**SOURCE MATERIAL:**
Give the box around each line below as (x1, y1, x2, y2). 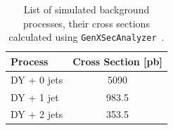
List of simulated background (23, 2, 150, 16)
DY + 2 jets (11, 107, 63, 122)
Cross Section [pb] (72, 53, 162, 68)
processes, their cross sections (23, 15, 150, 30)
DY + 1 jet (11, 89, 59, 104)
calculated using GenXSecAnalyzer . (8, 30, 165, 44)
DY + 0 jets (11, 72, 63, 86)
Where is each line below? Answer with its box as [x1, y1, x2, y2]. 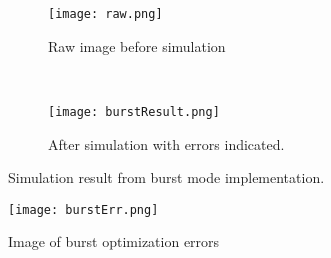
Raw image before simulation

**WORK INSTRUCTION:** Your output should be the lines from the one with "List of simulated background (23, 2, 150, 16)" through the end of the listing, copied exactly and with the pictures left out.

**OUTPUT OF THE EXERCISE:**
List of simulated background (23, 2, 150, 16)
DY + 2 jets (11, 107, 63, 122)
Cross Section [pb] (72, 53, 162, 68)
processes, their cross sections (23, 15, 150, 30)
DY + 1 jet (11, 89, 59, 104)
calculated using GenXSecAnalyzer . (8, 30, 165, 44)
DY + 0 jets (11, 72, 63, 86)
Where is each line below? Answer with its box as [x1, y1, x2, y2]. 
Raw image before simulation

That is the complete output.